Imaging present at or within 6 months of diagnosis included 33 echocardiograms, 103 CTs (51 chest/thorax, 58 abdomen/pelvis and 4 lower extremity with runoff), 20 MRIs (11 chest/thorax and 9 abdomen/pelvis), 21 abdominal ultrasounds, 7 catheter-based coronary angiograms, and 25 PET/PET-CTs.

BRAF-V600E was evaluated in 22 of 64 patients and was positive by either immunohistochemistry or polymerase chain reaction (PCR) analysis in 12 patients, and negative in 10 patients. BRAF mutation was not significantly associated with cardiac, retroperitoneal or vascular involvement (P = .26, P = .93, and P = .84 respectively). No other baseline characteristics were significantly associated with BRAF positivity.

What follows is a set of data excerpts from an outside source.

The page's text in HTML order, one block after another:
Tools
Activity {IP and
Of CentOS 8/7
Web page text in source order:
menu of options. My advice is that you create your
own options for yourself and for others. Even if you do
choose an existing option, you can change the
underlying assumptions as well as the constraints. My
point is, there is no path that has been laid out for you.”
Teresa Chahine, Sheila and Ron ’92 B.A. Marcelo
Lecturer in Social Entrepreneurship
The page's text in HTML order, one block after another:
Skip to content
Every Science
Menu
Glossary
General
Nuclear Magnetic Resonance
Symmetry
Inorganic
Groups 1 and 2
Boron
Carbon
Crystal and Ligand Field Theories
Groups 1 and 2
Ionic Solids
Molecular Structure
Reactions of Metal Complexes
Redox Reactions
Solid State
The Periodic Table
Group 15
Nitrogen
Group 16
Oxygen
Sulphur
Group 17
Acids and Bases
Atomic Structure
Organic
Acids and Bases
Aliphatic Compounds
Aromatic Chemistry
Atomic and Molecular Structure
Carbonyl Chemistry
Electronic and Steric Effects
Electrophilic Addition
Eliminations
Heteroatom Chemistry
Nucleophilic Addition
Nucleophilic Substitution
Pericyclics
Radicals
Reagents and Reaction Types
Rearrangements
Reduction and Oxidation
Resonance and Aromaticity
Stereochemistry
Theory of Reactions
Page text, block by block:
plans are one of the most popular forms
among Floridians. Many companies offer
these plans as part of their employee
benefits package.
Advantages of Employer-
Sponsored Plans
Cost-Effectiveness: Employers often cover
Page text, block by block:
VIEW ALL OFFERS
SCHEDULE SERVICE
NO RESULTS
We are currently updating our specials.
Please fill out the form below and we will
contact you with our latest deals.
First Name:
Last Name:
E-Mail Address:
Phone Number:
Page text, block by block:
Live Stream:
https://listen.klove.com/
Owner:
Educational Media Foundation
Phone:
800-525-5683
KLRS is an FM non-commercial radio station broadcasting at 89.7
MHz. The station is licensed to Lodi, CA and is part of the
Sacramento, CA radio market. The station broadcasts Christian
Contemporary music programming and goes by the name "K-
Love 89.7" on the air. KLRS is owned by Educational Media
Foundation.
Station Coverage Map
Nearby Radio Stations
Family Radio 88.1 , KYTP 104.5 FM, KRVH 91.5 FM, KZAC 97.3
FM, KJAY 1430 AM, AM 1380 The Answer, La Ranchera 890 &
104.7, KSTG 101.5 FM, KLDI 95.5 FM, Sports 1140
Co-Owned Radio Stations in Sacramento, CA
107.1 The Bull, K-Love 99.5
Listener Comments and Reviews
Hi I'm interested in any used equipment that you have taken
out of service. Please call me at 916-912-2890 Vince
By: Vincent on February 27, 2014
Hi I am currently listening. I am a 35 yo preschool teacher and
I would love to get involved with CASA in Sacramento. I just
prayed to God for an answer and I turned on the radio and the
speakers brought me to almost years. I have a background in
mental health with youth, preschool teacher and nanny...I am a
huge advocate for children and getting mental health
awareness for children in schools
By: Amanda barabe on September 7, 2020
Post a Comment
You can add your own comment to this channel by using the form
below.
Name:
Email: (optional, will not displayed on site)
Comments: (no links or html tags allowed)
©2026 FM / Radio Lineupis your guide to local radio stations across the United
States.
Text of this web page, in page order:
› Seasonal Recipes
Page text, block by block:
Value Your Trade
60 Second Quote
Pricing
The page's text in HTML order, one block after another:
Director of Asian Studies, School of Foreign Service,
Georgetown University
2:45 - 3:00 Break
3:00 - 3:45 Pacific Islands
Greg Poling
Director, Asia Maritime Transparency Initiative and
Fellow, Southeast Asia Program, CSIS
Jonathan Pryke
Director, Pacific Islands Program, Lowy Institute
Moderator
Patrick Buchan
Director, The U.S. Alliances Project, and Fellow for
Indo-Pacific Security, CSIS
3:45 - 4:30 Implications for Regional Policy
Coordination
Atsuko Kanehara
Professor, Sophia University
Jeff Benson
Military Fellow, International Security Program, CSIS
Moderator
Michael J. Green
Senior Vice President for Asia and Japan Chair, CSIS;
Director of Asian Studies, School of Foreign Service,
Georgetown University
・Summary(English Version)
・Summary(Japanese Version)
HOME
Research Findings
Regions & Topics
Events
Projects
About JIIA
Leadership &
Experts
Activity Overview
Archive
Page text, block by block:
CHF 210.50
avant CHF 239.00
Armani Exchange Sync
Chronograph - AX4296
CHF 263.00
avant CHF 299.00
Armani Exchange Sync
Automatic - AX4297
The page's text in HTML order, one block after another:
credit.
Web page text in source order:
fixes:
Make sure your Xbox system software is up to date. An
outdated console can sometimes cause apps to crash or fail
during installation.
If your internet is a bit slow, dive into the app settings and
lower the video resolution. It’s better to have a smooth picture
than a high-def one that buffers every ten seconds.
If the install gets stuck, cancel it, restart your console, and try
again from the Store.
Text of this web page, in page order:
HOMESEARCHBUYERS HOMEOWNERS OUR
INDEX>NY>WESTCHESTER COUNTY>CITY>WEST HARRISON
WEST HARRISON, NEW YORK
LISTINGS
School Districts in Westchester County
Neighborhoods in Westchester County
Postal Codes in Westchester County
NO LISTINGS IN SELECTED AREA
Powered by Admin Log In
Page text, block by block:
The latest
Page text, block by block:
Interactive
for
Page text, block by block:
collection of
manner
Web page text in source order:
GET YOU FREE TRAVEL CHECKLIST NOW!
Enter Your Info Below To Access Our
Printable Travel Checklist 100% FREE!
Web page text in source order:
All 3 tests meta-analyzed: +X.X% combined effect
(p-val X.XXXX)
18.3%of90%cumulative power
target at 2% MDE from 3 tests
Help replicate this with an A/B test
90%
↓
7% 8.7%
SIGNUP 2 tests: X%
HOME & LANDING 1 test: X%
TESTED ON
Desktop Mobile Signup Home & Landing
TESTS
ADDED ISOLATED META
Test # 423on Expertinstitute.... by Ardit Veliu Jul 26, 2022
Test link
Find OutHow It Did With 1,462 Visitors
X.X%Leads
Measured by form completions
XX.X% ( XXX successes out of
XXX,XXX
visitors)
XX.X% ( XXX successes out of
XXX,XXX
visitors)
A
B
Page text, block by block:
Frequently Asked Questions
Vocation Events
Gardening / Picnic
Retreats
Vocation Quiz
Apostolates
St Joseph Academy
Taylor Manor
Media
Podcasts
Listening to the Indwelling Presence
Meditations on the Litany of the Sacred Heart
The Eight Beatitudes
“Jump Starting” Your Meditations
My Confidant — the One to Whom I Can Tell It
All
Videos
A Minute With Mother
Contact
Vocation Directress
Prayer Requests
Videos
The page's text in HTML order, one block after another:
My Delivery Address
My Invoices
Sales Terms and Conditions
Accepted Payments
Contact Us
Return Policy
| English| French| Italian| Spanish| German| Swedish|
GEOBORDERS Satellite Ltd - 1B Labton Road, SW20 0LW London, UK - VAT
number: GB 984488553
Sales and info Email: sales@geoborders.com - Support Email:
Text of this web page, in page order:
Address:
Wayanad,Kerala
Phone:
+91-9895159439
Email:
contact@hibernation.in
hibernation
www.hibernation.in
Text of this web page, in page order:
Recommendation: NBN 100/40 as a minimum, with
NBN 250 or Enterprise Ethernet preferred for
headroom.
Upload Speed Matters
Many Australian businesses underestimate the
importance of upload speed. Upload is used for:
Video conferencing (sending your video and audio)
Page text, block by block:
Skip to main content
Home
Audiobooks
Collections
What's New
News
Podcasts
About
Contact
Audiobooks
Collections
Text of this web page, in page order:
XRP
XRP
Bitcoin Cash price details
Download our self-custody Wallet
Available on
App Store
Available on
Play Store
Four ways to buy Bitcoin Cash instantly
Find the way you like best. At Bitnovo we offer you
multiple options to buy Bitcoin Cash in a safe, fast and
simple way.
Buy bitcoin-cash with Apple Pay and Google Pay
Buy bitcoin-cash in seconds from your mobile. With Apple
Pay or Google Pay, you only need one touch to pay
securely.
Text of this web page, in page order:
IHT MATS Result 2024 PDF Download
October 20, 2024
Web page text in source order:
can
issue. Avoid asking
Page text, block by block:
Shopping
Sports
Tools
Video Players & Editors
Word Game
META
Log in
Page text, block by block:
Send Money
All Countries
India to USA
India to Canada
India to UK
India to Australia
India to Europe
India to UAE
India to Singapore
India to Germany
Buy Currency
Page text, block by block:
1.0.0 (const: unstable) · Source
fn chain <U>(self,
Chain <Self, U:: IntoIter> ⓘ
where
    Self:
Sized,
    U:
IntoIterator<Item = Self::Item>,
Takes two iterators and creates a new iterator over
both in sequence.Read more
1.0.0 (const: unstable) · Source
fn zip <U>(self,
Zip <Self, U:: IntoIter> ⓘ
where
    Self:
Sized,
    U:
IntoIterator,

Treatment at baseline was not standardized. Among the 64 patients in the cohort, 8 did not receive any treatment during follow-up. For those receiving treatment, corticosteroids were the most frequently utilized first-line agent (n = 22) followed by cladribine (n = 10), methotrexate (n = 7), interferon (n = 5), radiation (n = 5), tamoxifen (n = 3), cyclophosphamide (n = 2) anakinra (n = 2), vinblastine (n = 2) and imatinib (n = 1). Two patients, both with BRAF mutations, received vemurafenib at baseline. Throughout follow-up, treatment was highly variable with 34 (53%) of patients requiring a second line, 22 (34%) a third line, 12 (19%) a fourth line, and 5 (8%) a fifth line of treatment. Overall, BRAF-inhibitors were utilized during the course of disease in 12 (19%) patients (10 BRAF-positive, 1 BRAF-negative, 1 non-tested).

4. Cardiac involvement

Fifty-seven (89%) patients had 1 or more imaging evaluations of cardiac structures within the first 6 months of diagnosis. Cardiac involvement was observed in 35 (61%). Pericardial effusion was observed in 22/49 (45%), pericardial thickening in 14/45 (31%) and myocardial thickening in 17/45 (38%) patients [Fig. 1A and 1B]. Right atrial pseudotumor was detected in 6/45 (13%) [Fig. 1C] and non-atherosclerotic coronary artery thickening identified in 9/38 (24%) patients.

Figure 1.

Cardiac and retroperitoneal involvement in Erdheim-Chester disease. Figure 1A: Circumferential pericardial thickening and effusion (contrast enhanced computed tomography, axial view). Figure 1B: Cardiac magnetic resonance imaging, 3 chamber triple inversion view, demonstrates pericardial thickening (arrowed brackets) and infiltration into the atrioventricular groove (dotted bracket) with circumferential encasement of the right coronary artery (arrow). Additionally, there is moderate myocardial thickening of the right ventricular free wall (bracket). Figure 1C: Right atrial pseudotumor [arrow] (cardiac magnetic resonance imaging, T1-weighted, sagittal view). Figure 1D: Bilateral perinephric fibrosis (“hairy kidney”) and circumferential abdominal periaortic thickening (contrast enhanced computed tomography, axial view).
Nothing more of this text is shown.